WORK ORDER: Would you transcribe the whole listing exactly and drop its images?

================

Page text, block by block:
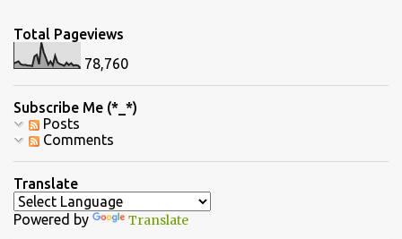
n
t
s
Total Pageviews
78,760
Subscribe Me (*_*)
Posts
Comments
Translate
Powered by Translate
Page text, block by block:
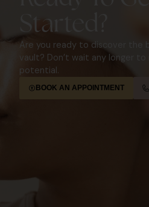
Started?
Are you ready to discover the
vault? Don’t wait any longer
potential.
BOOK AN APPOINTMENT
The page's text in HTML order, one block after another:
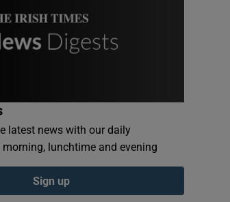
latest news with our daily
morning, lunchtime and evening
Sign up
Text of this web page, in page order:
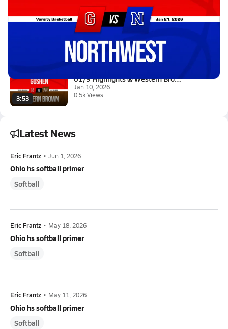
Latest Videos
01/20 Highlights @ Northwest
Jan 21, 2026
2.4k Views
3:53
01/9 Highlights @ Western Brow...
Jan 10, 2026
0.5k Views
Latest News
Eric Frantz • Jun 1, 2026
Ohio hs softball primer
Softball
Eric Frantz • May 18, 2026
Ohio hs softball primer
Softball
Eric Frantz • May 11, 2026
Ohio hs softball primer
Softball
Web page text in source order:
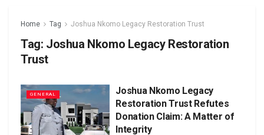
Home Tag Joshua Nkomo Legacy Restoration Trust
Tag: Joshua Nkomo Legacy Restoration
Trust
GENERAL
Joshua Nkomo Legacy
Restoration Trust Refutes
Donation Claim: A Matter of
Integrity
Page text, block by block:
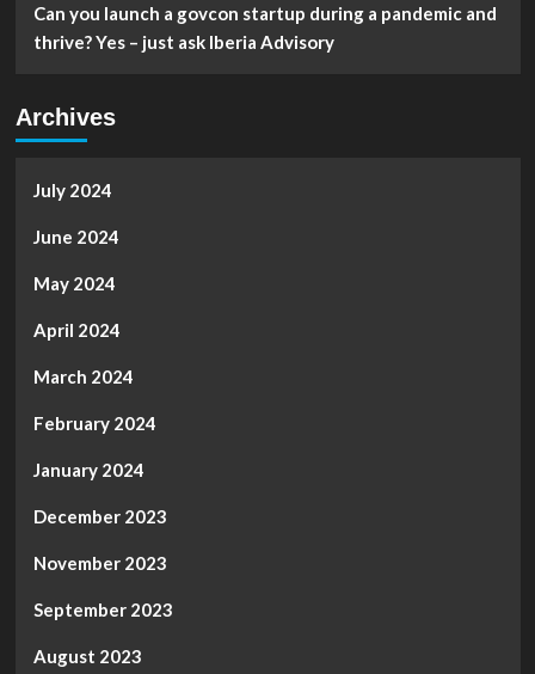
Can you launch a govcon startup during a pandemic and
thrive? Yes – just ask Iberia Advisory
Archives
July 2024
June 2024
May 2024
April 2024
March 2024
February 2024
January 2024
December 2023
November 2023
September 2023
August 2023
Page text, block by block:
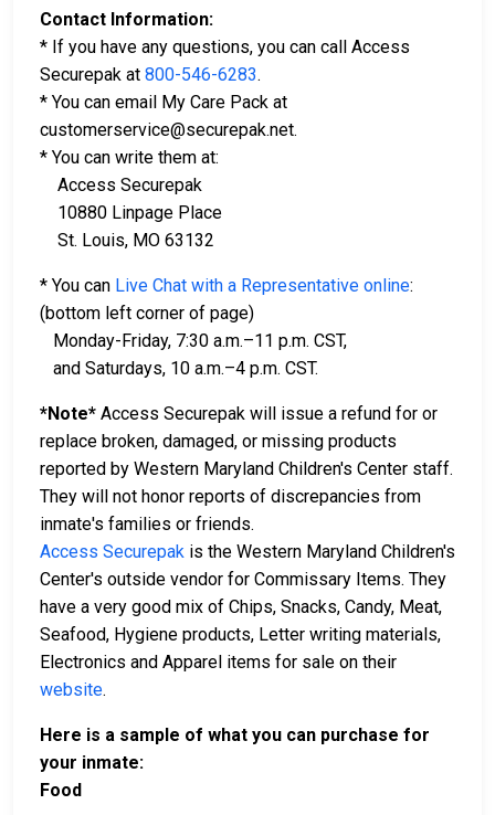
Contact Information:
* If you have any questions, you can call Access
Securepak at 800-546-6283.
* You can email My Care Pack at
customerservice@securepak.net.
* You can write them at:
Access Securepak
10880 Linpage Place
St. Louis, MO 63132
* You can Live Chat with a Representative online:
(bottom left corner of page)
Monday-Friday, 7:30 a.m.–11 p.m. CST,
and Saturdays, 10 a.m.–4 p.m. CST.
*Note* Access Securepak will issue a refund for or
replace broken, damaged, or missing products
reported by Western Maryland Children's Center staff.
They will not honor reports of discrepancies from
inmate's families or friends.
Access Securepak is the Western Maryland Children's
Center's outside vendor for Commissary Items. They
have a very good mix of Chips, Snacks, Candy, Meat,
Seafood, Hygiene products, Letter writing materials,
Electronics and Apparel items for sale on their
website.
Here is a sample of what you can purchase for
your inmate:
Food
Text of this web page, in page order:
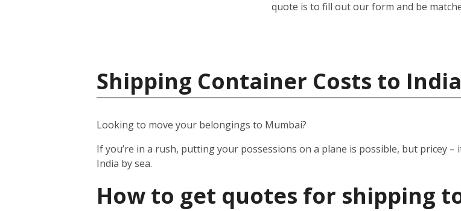
quote is to fill out our form and be
Shipping Container Costs to India
Looking to move your belongings to Mumbai?
If you’re in a rush, putting your possessions on a plane is possible, but pricey
India by sea.
How to get quotes for shipping
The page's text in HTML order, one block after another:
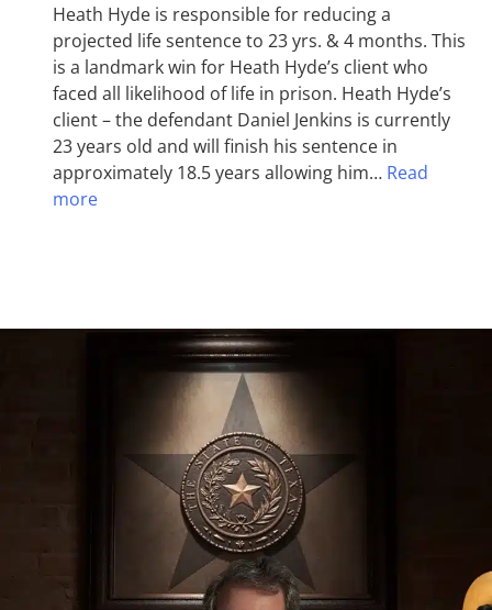
Heath Hyde is responsible for reducing a
projected life sentence to 23 yrs. & 4 months. This
is a landmark win for Heath Hyde’s client who
faced all likelihood of life in prison. Heath Hyde’s
client – the defendant Daniel Jenkins is currently
23 years old and will finish his sentence in
approximately 18.5 years allowing him… Read
more
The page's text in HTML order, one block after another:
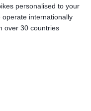
personalised to your
operate internationally
over 30 countries
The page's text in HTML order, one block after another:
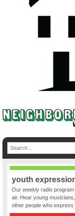
youth
Our weekly radio
air. Hear young
other people who express
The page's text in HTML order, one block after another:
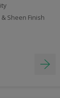
Sheen Finish
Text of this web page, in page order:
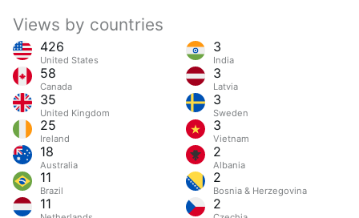
Views by countries
426
United States
58
Canada
35
United Kingdom
25
Ireland
18
Australia
11
Brazil
11
3
India
3
Latvia
3
Sweden
3
Vietnam
2
Albania
2
Bosnia & Herzegovina
2
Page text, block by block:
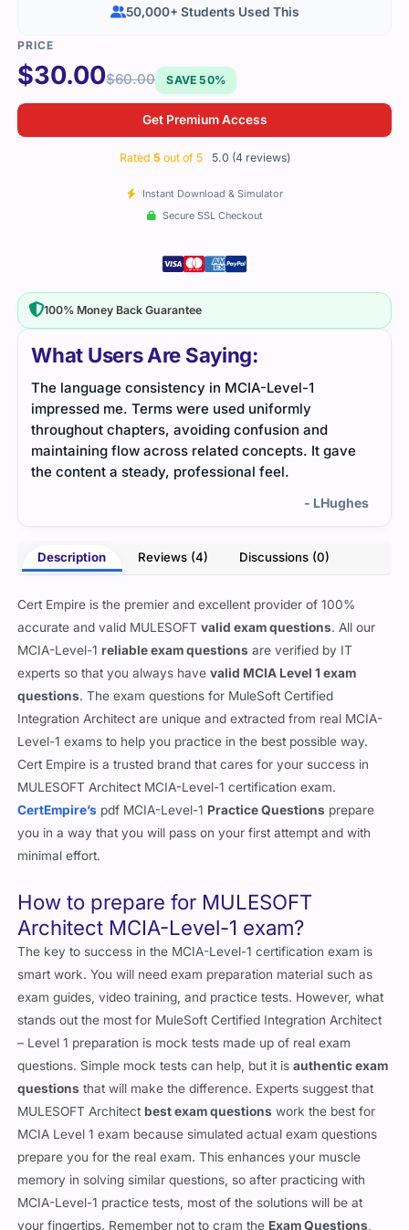
What Users Are Saying:
The language consistency in MCIA-Level-1
impressed me. Terms were used uniformly
throughout chapters, avoiding confusion and
maintaining flow across related concepts. It gave
the content a steady, professional feel.
- LHughes
Description Reviews (4) Discussions (0)
Cert Empire is the premier and excellent provider of 100%
accurate and valid MULESOFTvalid exam questions. All our
MCIA-Level-1reliable exam questions are verified by IT
experts so that you always havevalid MCIA Level 1 exam
questions. The exam questions for MuleSoft Certified
Integration Architect are unique and extracted from real MCIA-
Level-1 exams to help you practice in the best possible way.
Cert Empire is a trusted brand that cares for your success in
MULESOFT Architect MCIA-Level-1 certification exam.
CertEmpire’s pdf MCIA-Level-1 Practice Questions prepare
you in a way that you will pass on your first attempt and with
minimal effort.
How to prepare for MULESOFT
Architect MCIA-Level-1 exam?
The key to success in the MCIA-Level-1 certification exam is
smart work. You will need exam preparation material such as
exam guides, video training, and practice tests. However, what
stands out the most for MuleSoft Certified Integration Architect
– Level 1 preparation is mock tests made up of real exam
questions. Simple mock tests can help, but it isauthentic exam
questions that will make the difference. Experts suggest that
MULESOFT Architectbest exam questions work the best for
MCIA Level 1 exam because simulated actual exam questions
prepare you for the real exam. This enhances your muscle
memory in solving similar questions, so after practicing with
MCIA-Level-1 practice tests, most of the solutions will be at
your fingertips. Remember not to cram the Exam Questions,
$30.00$60.00 SAVE 50%
Get Premium Access
Rated 5 out of 5 5.0 (4 reviews)
Instant Download & Simulator
Secure SSL Checkout
50,000+ Students Used This
100% Money Back Guarantee
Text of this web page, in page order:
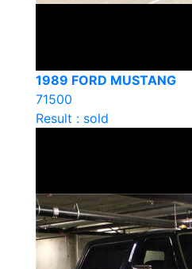
1989 FORD MUSTANG
71500
Result : sold
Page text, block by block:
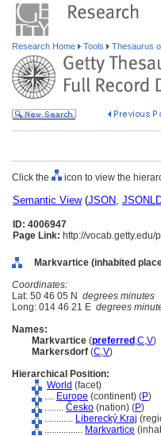
Research Home Tools Thesaurus
Click the icon to view the
Semantic View(JSON,
ID: 4006947
Page Link: http://vocab.getty.edu/
Markvartice (inhabited
Coordinates:
Lat: 50 46 05 N degrees minutes
Long: 014 46 21 E degrees
Names:
Markvartice (preferred ,C,V)
Markersdorf (C,V)
Hierarchical Position:
World (facet)
.... Europe (continent) (P)
........ Česko (nation) (P)
............ Liberecký Kraj
................ Markvartice
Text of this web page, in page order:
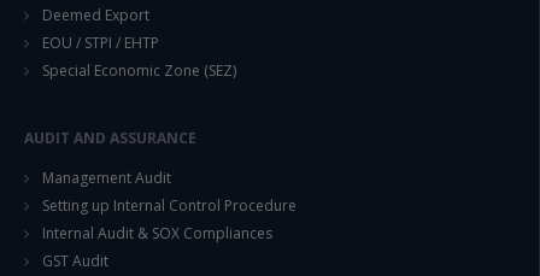
Deemed Export
EOU / STPI / EHTP
Special Economic Zone (SEZ)
AUDIT AND ASSURANCE
Management Audit
Setting up Internal Control Procedure
Internal Audit & SOX Compliances
GST Audit
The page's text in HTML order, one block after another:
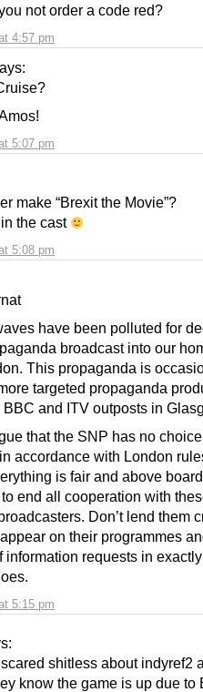
4:57 pm
not order a code red?
5:07 pm
5:08 pm
make “Brexit the Movie”?
the cast
5:15 pm
have been polluted for
broadcast into our
This propaganda is
targeted propaganda
BBC and ITV outposts in
that the SNP has no
accordance with London
is fair and above
end all cooperation with
Don’t lend them
on their programmes
information requests in
shitless about indyref2
know the game is up due to
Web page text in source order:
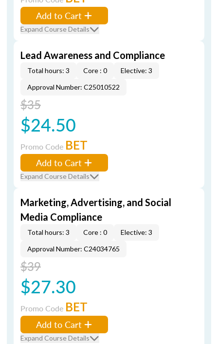
Add to Cart
Expand Course Details
Lead Awareness and Compliance
Total hours: 3 Core : 0
Elective: 3
Approval Number: C25010522
$35
$24.50
Promo Code BET
Add to Cart
Expand Course Details
Marketing, Advertising, and Social
Media Compliance
Total hours: 3 Core : 0
Elective: 3
Approval Number: C24034765
$39
$27.30
Promo Code BET
Add to Cart
Expand Course Details

================

RESULT FOR THIS TASK:
Page text, block by block:
n
t
s
Total Pageviews
78,760
Subscribe Me (*_*)
Posts
Comments
Translate
Powered by Translate
Page text, block by block:
Started?
Are you ready to discover the
vault? Don’t wait any longer
potential.
BOOK AN APPOINTMENT
The page's text in HTML order, one block after another:
latest news with our daily
morning, lunchtime and evening
Sign up
Text of this web page, in page order:
Latest Videos
01/20 Highlights @ Northwest
Jan 21, 2026
2.4k Views
3:53
01/9 Highlights @ Western Brow...
Jan 10, 2026
0.5k Views
Latest News
Eric Frantz • Jun 1, 2026
Ohio hs softball primer
Softball
Eric Frantz • May 18, 2026
Ohio hs softball primer
Softball
Eric Frantz • May 11, 2026
Ohio hs softball primer
Softball
Web page text in source order:
Home Tag Joshua Nkomo Legacy Restoration Trust
Tag: Joshua Nkomo Legacy Restoration
Trust
GENERAL
Joshua Nkomo Legacy
Restoration Trust Refutes
Donation Claim: A Matter of
Integrity
Page text, block by block:
Can you launch a govcon startup during a pandemic and
thrive? Yes – just ask Iberia Advisory
Archives
July 2024
June 2024
May 2024
April 2024
March 2024
February 2024
January 2024
December 2023
November 2023
September 2023
August 2023
Page text, block by block:
Contact Information:
* If you have any questions, you can call Access
Securepak at 800-546-6283.
* You can email My Care Pack at
customerservice@securepak.net.
* You can write them at:
Access Securepak
10880 Linpage Place
St. Louis, MO 63132
* You can Live Chat with a Representative online:
(bottom left corner of page)
Monday-Friday, 7:30 a.m.–11 p.m. CST,
and Saturdays, 10 a.m.–4 p.m. CST.
*Note* Access Securepak will issue a refund for or
replace broken, damaged, or missing products
reported by Western Maryland Children's Center staff.
They will not honor reports of discrepancies from
inmate's families or friends.
Access Securepak is the Western Maryland Children's
Center's outside vendor for Commissary Items. They
have a very good mix of Chips, Snacks, Candy, Meat,
Seafood, Hygiene products, Letter writing materials,
Electronics and Apparel items for sale on their
website.
Here is a sample of what you can purchase for
your inmate:
Food
Text of this web page, in page order:
quote is to fill out our form and be
Shipping Container Costs to India
Looking to move your belongings to Mumbai?
If you’re in a rush, putting your possessions on a plane is possible, but pricey
India by sea.
How to get quotes for shipping
The page's text in HTML order, one block after another:
Heath Hyde is responsible for reducing a
projected life sentence to 23 yrs. & 4 months. This
is a landmark win for Heath Hyde’s client who
faced all likelihood of life in prison. Heath Hyde’s
client – the defendant Daniel Jenkins is currently
23 years old and will finish his sentence in
approximately 18.5 years allowing him… Read
more
The page's text in HTML order, one block after another:
personalised to your
operate internationally
over 30 countries
The page's text in HTML order, one block after another:
youth
Our weekly radio
air. Hear young
other people who express
The page's text in HTML order, one block after another:
Sheen Finish
Text of this web page, in page order:
Views by countries
426
United States
58
Canada
35
United Kingdom
25
Ireland
18
Australia
11
Brazil
11
3
India
3
Latvia
3
Sweden
3
Vietnam
2
Albania
2
Bosnia & Herzegovina
2
Page text, block by block:
What Users Are Saying:
The language consistency in MCIA-Level-1
impressed me. Terms were used uniformly
throughout chapters, avoiding confusion and
maintaining flow across related concepts. It gave
the content a steady, professional feel.
- LHughes
Description Reviews (4) Discussions (0)
Cert Empire is the premier and excellent provider of 100%
accurate and valid MULESOFTvalid exam questions. All our
MCIA-Level-1reliable exam questions are verified by IT
experts so that you always havevalid MCIA Level 1 exam
questions. The exam questions for MuleSoft Certified
Integration Architect are unique and extracted from real MCIA-
Level-1 exams to help you practice in the best possible way.
Cert Empire is a trusted brand that cares for your success in
MULESOFT Architect MCIA-Level-1 certification exam.
CertEmpire’s pdf MCIA-Level-1 Practice Questions prepare
you in a way that you will pass on your first attempt and with
minimal effort.
How to prepare for MULESOFT
Architect MCIA-Level-1 exam?
The key to success in the MCIA-Level-1 certification exam is
smart work. You will need exam preparation material such as
exam guides, video training, and practice tests. However, what
stands out the most for MuleSoft Certified Integration Architect
– Level 1 preparation is mock tests made up of real exam
questions. Simple mock tests can help, but it isauthentic exam
questions that will make the difference. Experts suggest that
MULESOFT Architectbest exam questions work the best for
MCIA Level 1 exam because simulated actual exam questions
prepare you for the real exam. This enhances your muscle
memory in solving similar questions, so after practicing with
MCIA-Level-1 practice tests, most of the solutions will be at
your fingertips. Remember not to cram the Exam Questions,
$30.00$60.00 SAVE 50%
Get Premium Access
Rated 5 out of 5 5.0 (4 reviews)
Instant Download & Simulator
Secure SSL Checkout
50,000+ Students Used This
100% Money Back Guarantee
Text of this web page, in page order:
1989 FORD MUSTANG
71500
Result : sold
Page text, block by block:
Research Home Tools Thesaurus
Click the icon to view the
Semantic View(JSON,
ID: 4006947
Page Link: http://vocab.getty.edu/
Markvartice (inhabited
Coordinates:
Lat: 50 46 05 N degrees minutes
Long: 014 46 21 E degrees
Names:
Markvartice (preferred ,C,V)
Markersdorf (C,V)
Hierarchical Position:
World (facet)
.... Europe (continent) (P)
........ Česko (nation) (P)
............ Liberecký Kraj
................ Markvartice
Text of this web page, in page order:
Deemed Export
EOU / STPI / EHTP
Special Economic Zone (SEZ)
AUDIT AND ASSURANCE
Management Audit
Setting up Internal Control Procedure
Internal Audit & SOX Compliances
GST Audit
The page's text in HTML order, one block after another:
4:57 pm
not order a code red?
5:07 pm
5:08 pm
make “Brexit the Movie”?
the cast
5:15 pm
have been polluted for
broadcast into our
This propaganda is
targeted propaganda
BBC and ITV outposts in
that the SNP has no
accordance with London
is fair and above
end all cooperation with
Don’t lend them
on their programmes
information requests in
shitless about indyref2
know the game is up due to
Web page text in source order:
Add to Cart
Expand Course Details
Lead Awareness and Compliance
Total hours: 3 Core : 0
Elective: 3
Approval Number: C25010522
$35
$24.50
Promo Code BET
Add to Cart
Expand Course Details
Marketing, Advertising, and Social
Media Compliance
Total hours: 3 Core : 0
Elective: 3
Approval Number: C24034765
$39
$27.30
Promo Code BET
Add to Cart
Expand Course Details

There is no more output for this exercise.